The Food Apartheid Series Part 2: Food Access

This is the second in a three-part series providing context surrounding the issue of Food Apartheid. Food apartheid involves more than just our proximity to grocery stores, it lives on as the product of racism intermingling with the founding principles of our food system. It tells the story of labor, land, and access. Though violent, the context is available for us to draw from, to understand this regenerative cycle of hope and restoration. A continuation of our journey through history and our food system, here is part two.


Food Access

She welcomed my sister and I into her home before the sun came up. She stood there in her housecoat and watched as we tried to quickly move from our mother’s not-yet warm vehicle and into her antique living room on the West side of Detroit. Her hair was covered, except for some almost grey patches near her ears. Her voice always crept out weathered, yet warm in her thick accent, “My girls! What did you eat for breakfast?”

We were her girls. During the summer, every snow day, late evening, and early morning. Sister Grizzle is what the people at church called her. She was the teacher for the infant and toddler bible class and a regular caregiver to many children in the congregation. That included us, and because we belonged to her generations of latch-key children, we called her Mommy Tis. Mommy Tis taught us a lot of things. She grew fruits and veggies all over her home and backyard, we did math drills every morning, and the state capitols in the afternoons. Mommy Tis also gave me my first lesson in access. 
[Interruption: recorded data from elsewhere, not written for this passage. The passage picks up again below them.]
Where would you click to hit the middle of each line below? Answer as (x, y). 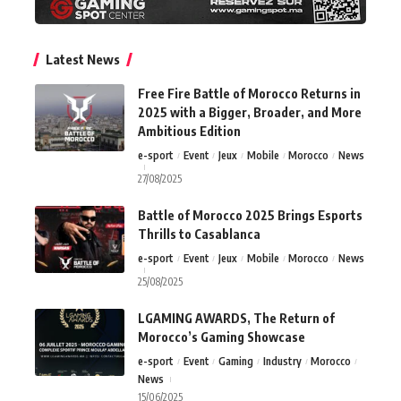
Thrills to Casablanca (199, 234)
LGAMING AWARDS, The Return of (236, 318)
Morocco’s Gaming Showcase (222, 337)
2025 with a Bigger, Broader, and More (250, 112)
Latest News (83, 59)
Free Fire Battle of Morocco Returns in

One day, for a reason I don’t remember, it was just Mommy Tis and I. It was the middle of summer and I was beyond bored until she told me to gather my things and to wait on the front porch. Soon, another older woman from the church arrived and we hustled into her old tan Crown Victoria. Mommy Tis had grabbed several vinyl and cloth bags and was speaking to her friend excitedly about wherever it was that we were going. 
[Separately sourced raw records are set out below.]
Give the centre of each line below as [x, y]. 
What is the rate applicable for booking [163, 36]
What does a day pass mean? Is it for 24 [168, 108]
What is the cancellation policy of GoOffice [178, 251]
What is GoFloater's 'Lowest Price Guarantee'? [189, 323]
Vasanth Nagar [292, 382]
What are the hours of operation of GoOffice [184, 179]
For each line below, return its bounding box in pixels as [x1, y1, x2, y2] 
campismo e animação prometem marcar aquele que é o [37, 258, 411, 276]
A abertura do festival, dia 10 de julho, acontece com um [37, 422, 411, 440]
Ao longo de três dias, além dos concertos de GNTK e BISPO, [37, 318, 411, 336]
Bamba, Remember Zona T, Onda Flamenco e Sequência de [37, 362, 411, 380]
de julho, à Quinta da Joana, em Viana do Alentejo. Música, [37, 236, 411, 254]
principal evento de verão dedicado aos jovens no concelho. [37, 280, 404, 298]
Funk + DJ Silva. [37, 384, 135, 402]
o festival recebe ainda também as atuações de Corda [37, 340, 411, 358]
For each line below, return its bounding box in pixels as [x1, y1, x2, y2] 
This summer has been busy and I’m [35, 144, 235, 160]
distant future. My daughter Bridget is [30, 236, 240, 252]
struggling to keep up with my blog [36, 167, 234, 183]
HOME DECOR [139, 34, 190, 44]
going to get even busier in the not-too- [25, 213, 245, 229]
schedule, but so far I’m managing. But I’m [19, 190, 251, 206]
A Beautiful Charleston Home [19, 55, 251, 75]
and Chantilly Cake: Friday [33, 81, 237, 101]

She turned around after about fifteen minutes and told me I had time to take a rest. Curious about my whereabouts, I instead looked out the window as the scenery changed from a busy cityscape decorated with pavement, to a seemingly desolate rural area with tall grass, that eventually gave way to houses bigger than I had ever seen and perfectly manicured sidewalks. 

We pulled up to a grocery store and stopped in the parking lot as the women flipped through their sale papers one last time. I remember wanting to ask why we drove so far away just to go to the grocery store. We went inside, and as we walked up and down the long isles of produce, Mommy Tis pointed out every single vegetable or fruit that we couldn’t get at the store near us. She pointed out that this food would last longer because it wasn't covered in bruises or already close to spoiling. I helped her fill her bags with cucumbers, tomatoes, pineapple, papayas, plantain, and a host of other life-giving foods.  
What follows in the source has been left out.